[Extracted records]
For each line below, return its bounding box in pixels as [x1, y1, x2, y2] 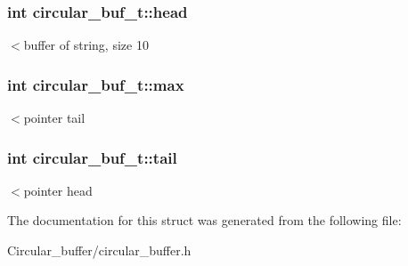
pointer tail [23, 109, 86, 127]
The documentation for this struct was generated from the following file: [7, 211, 402, 230]
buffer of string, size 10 [23, 36, 149, 54]
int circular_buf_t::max [7, 73, 184, 95]
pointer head [23, 181, 93, 199]
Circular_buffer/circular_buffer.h [7, 241, 192, 260]
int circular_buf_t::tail [7, 146, 177, 168]
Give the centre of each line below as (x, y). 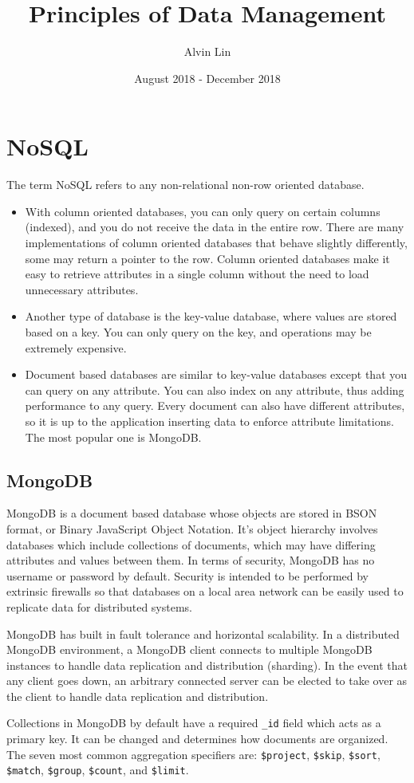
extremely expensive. (76, 347)
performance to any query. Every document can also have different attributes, (215, 405)
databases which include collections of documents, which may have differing (191, 544)
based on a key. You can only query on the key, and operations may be (198, 332)
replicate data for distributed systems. (99, 606)
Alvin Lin (207, 51)
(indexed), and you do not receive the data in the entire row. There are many (215, 227)
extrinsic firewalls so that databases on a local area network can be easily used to (205, 591)
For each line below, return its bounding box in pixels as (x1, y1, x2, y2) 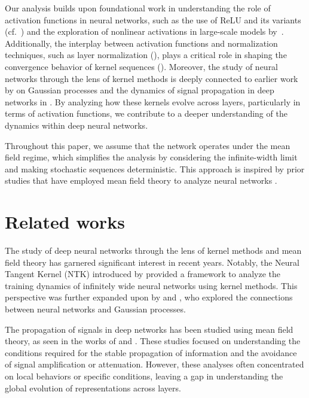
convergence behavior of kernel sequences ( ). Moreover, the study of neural (5, 60, 279, 72)
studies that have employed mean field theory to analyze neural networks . (5, 174, 277, 187)
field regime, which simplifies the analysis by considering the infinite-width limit (5, 151, 298, 163)
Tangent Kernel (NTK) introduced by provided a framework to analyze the (5, 268, 281, 280)
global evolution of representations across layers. (5, 381, 181, 394)
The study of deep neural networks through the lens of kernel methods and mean (5, 244, 302, 257)
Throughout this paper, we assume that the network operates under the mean (5, 139, 290, 151)
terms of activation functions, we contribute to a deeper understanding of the (5, 107, 287, 120)
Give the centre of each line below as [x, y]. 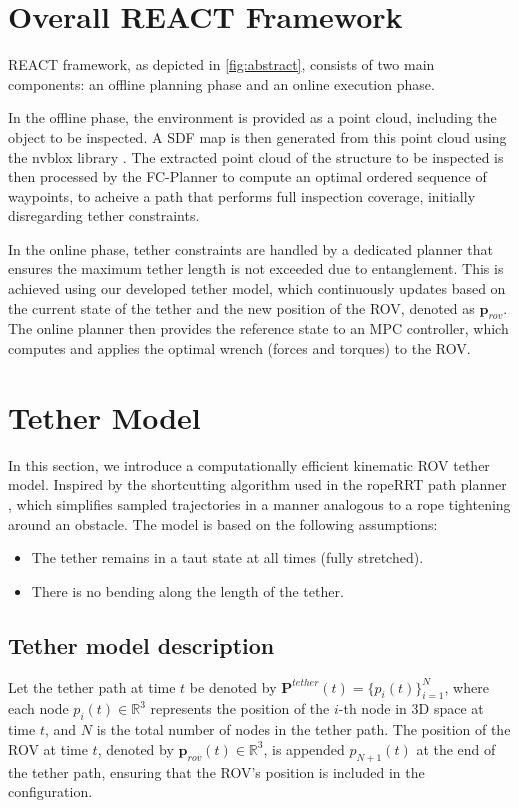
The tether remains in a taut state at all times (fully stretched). [227, 557]
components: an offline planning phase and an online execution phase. [221, 83]
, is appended [304, 748]
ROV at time [48, 748]
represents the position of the [240, 708]
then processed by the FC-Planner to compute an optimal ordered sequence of [247, 176]
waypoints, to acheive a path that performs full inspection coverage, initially [242, 195]
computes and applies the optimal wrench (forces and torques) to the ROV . [239, 348]
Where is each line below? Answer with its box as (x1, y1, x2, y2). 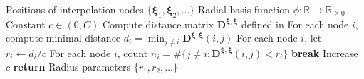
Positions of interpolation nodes (6, 2, 144, 16)
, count (117, 45, 148, 60)
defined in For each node (241, 16, 349, 31)
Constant (6, 16, 46, 31)
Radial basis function (197, 2, 291, 16)
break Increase (291, 45, 358, 60)
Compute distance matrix (102, 16, 214, 31)
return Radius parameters (13, 59, 130, 74)
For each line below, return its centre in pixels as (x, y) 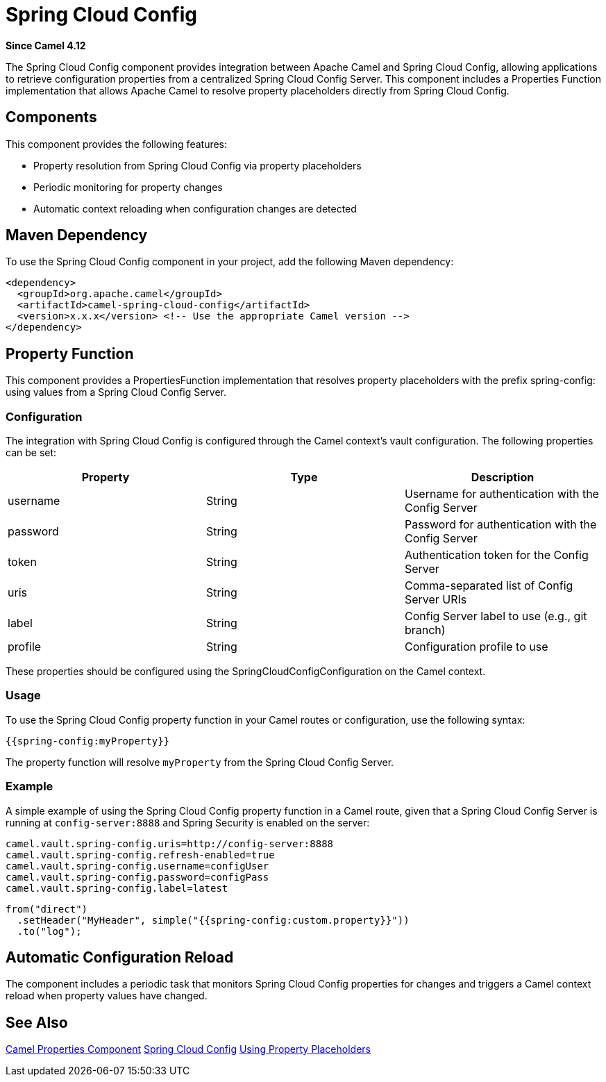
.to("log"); (49, 931)
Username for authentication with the (502, 494)
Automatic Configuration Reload (120, 957)
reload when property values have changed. (107, 996)
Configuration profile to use (476, 647)
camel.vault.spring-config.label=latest (117, 888)
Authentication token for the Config (496, 555)
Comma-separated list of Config (489, 586)
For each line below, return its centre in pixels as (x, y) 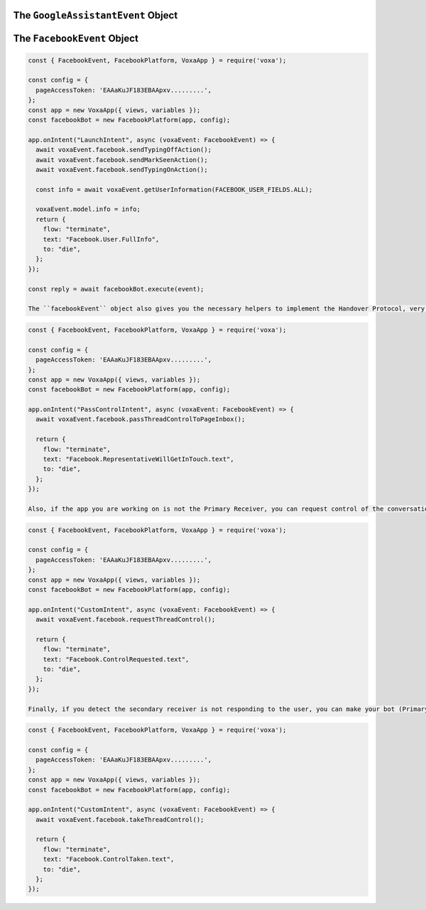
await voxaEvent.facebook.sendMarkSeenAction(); (122, 159)
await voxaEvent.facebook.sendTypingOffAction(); (124, 150)
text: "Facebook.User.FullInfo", (101, 239)
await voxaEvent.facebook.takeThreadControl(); (120, 819)
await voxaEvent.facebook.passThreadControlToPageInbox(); (141, 419)
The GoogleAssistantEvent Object (95, 15)
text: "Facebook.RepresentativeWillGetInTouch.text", (138, 459)
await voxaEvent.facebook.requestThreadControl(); (126, 619)
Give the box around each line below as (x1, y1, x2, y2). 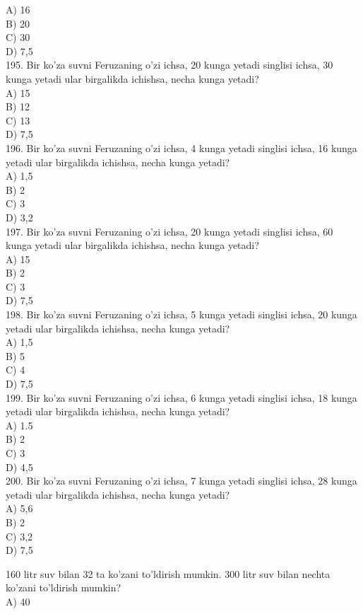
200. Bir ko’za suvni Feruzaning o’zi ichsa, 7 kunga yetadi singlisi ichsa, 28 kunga (6, 473, 357, 488)
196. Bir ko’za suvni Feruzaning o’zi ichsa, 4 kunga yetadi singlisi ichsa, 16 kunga (6, 140, 357, 155)
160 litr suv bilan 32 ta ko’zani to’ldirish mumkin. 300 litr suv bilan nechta (6, 566, 331, 581)
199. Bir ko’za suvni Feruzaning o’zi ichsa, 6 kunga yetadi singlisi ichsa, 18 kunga (6, 390, 357, 405)
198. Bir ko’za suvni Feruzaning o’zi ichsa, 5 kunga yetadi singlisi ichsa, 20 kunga (6, 307, 357, 322)
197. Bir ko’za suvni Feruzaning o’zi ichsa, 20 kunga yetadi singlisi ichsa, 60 (6, 224, 333, 238)
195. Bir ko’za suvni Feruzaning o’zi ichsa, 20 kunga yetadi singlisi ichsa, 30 (6, 57, 333, 72)
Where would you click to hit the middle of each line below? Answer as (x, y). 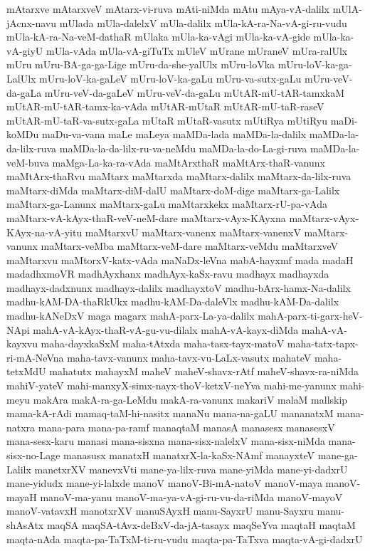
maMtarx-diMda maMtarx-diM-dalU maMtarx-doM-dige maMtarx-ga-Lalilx (173, 190)
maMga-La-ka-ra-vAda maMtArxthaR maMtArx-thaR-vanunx (189, 162)
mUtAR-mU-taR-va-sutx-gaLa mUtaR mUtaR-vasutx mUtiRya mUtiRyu (167, 120)
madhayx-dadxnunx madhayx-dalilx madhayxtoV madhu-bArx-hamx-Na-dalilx (179, 287)
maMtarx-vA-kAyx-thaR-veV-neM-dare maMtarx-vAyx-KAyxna (146, 217)
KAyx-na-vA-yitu (44, 232)
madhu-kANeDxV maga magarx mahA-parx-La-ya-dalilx (131, 316)
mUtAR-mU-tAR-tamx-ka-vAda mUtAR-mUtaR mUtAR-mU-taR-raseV (165, 106)

◆ Work instruction
In the copy, include no pictures; otherwise transcribe the entries exactly.

◆ Output for this task
For each line below, return its bounding box in pixels as [x1, y1, x2, y2] 
pointer tail [23, 109, 86, 127]
The documentation for this struct was generated from the following file: [7, 211, 402, 230]
buffer of string, size 10 [23, 36, 149, 54]
int circular_buf_t::max [7, 73, 184, 95]
pointer head [23, 181, 93, 199]
Circular_buffer/circular_buffer.h [7, 241, 192, 260]
int circular_buf_t::tail [7, 146, 177, 168]
Give the centre of each line below as (x, y). 
extremely expensive. (76, 347)
performance to any query. Every document can also have different attributes, (215, 405)
databases which include collections of documents, which may have differing (191, 544)
based on a key. You can only query on the key, and operations may be (198, 332)
replicate data for distributed systems. (99, 606)
Alvin Lin (207, 51)
(indexed), and you do not receive the data in the entire row. There are many (215, 227)
extrinsic firewalls so that databases on a local area network can be easily used to (205, 591)
For each line below, return its bounding box in pixels as (x1, y1, x2, y2) 
convergence behavior of kernel sequences ( ). Moreover, the study of neural (5, 60, 279, 72)
studies that have employed mean field theory to analyze neural networks . (5, 174, 277, 187)
field regime, which simplifies the analysis by considering the infinite-width limit (5, 151, 298, 163)
Tangent Kernel (NTK) introduced by provided a framework to analyze the (5, 268, 281, 280)
global evolution of representations across layers. (5, 381, 181, 394)
The study of deep neural networks through the lens of kernel methods and mean (5, 244, 302, 257)
Throughout this paper, we assume that the network operates under the mean (5, 139, 290, 151)
terms of activation functions, we contribute to a deeper understanding of the (5, 107, 287, 120)
Give the centre of each line below as [x, y]. 
The tether remains in a taut state at all times (fully stretched). [227, 557]
components: an offline planning phase and an online execution phase. [221, 83]
, is appended [304, 748]
ROV at time [48, 748]
represents the position of the [240, 708]
then processed by the FC-Planner to compute an optimal ordered sequence of [247, 176]
waypoints, to acheive a path that performs full inspection coverage, initially [242, 195]
computes and applies the optimal wrench (forces and torques) to the ROV . [239, 348]
Where is each line below? Answer with its box as (x1, y1, x2, y2). 
Positions of interpolation nodes (6, 2, 144, 16)
, count (117, 45, 148, 60)
defined in For each node (241, 16, 349, 31)
Constant (6, 16, 46, 31)
Radial basis function (197, 2, 291, 16)
break Increase (291, 45, 358, 60)
Compute distance matrix (102, 16, 214, 31)
return Radius parameters (13, 59, 130, 74)
For each line below, return its centre in pixels as (x, y) 
.to("log"); (49, 931)
Username for authentication with the (502, 494)
Automatic Configuration Reload (120, 957)
reload when property values have changed. (107, 996)
Configuration profile to use (476, 647)
camel.vault.spring-config.label=latest (117, 888)
Authentication token for the Config (496, 555)
Comma-separated list of Config (489, 586)
For each line below, return its centre in pixels as (x, y) 
await voxaEvent.facebook.sendMarkSeenAction(); (122, 159)
await voxaEvent.facebook.sendTypingOffAction(); (124, 150)
text: "Facebook.User.FullInfo", (101, 239)
await voxaEvent.facebook.takeThreadControl(); (120, 819)
await voxaEvent.facebook.passThreadControlToPageInbox(); (141, 419)
The GoogleAssistantEvent Object (95, 15)
text: "Facebook.RepresentativeWillGetInTouch.text", (138, 459)
await voxaEvent.facebook.requestThreadControl(); (126, 619)
Give the box around each line below as (x1, y1, x2, y2). 
200. Bir ko’za suvni Feruzaning o’zi ichsa, 7 kunga yetadi singlisi ichsa, 28 kunga (6, 473, 357, 488)
196. Bir ko’za suvni Feruzaning o’zi ichsa, 4 kunga yetadi singlisi ichsa, 16 kunga (6, 140, 357, 155)
160 litr suv bilan 32 ta ko’zani to’ldirish mumkin. 300 litr suv bilan nechta (6, 566, 331, 581)
199. Bir ko’za suvni Feruzaning o’zi ichsa, 6 kunga yetadi singlisi ichsa, 18 kunga (6, 390, 357, 405)
198. Bir ko’za suvni Feruzaning o’zi ichsa, 5 kunga yetadi singlisi ichsa, 20 kunga (6, 307, 357, 322)
197. Bir ko’za suvni Feruzaning o’zi ichsa, 20 kunga yetadi singlisi ichsa, 60 (6, 224, 333, 238)
195. Bir ko’za suvni Feruzaning o’zi ichsa, 20 kunga yetadi singlisi ichsa, 30 (6, 57, 333, 72)
Where would you click to hit the middle of each line below? Answer as (x, y). 
maMtarx-diMda maMtarx-diM-dalU maMtarx-doM-dige maMtarx-ga-Lalilx (173, 190)
maMga-La-ka-ra-vAda maMtArxthaR maMtArx-thaR-vanunx (189, 162)
mUtAR-mU-taR-va-sutx-gaLa mUtaR mUtaR-vasutx mUtiRya mUtiRyu (167, 120)
madhayx-dadxnunx madhayx-dalilx madhayxtoV madhu-bArx-hamx-Na-dalilx (179, 287)
maMtarx-vA-kAyx-thaR-veV-neM-dare maMtarx-vAyx-KAyxna (146, 217)
KAyx-na-vA-yitu (44, 232)
madhu-kANeDxV maga magarx mahA-parx-La-ya-dalilx (131, 316)
mUtAR-mU-tAR-tamx-ka-vAda mUtAR-mUtaR mUtAR-mU-taR-raseV (165, 106)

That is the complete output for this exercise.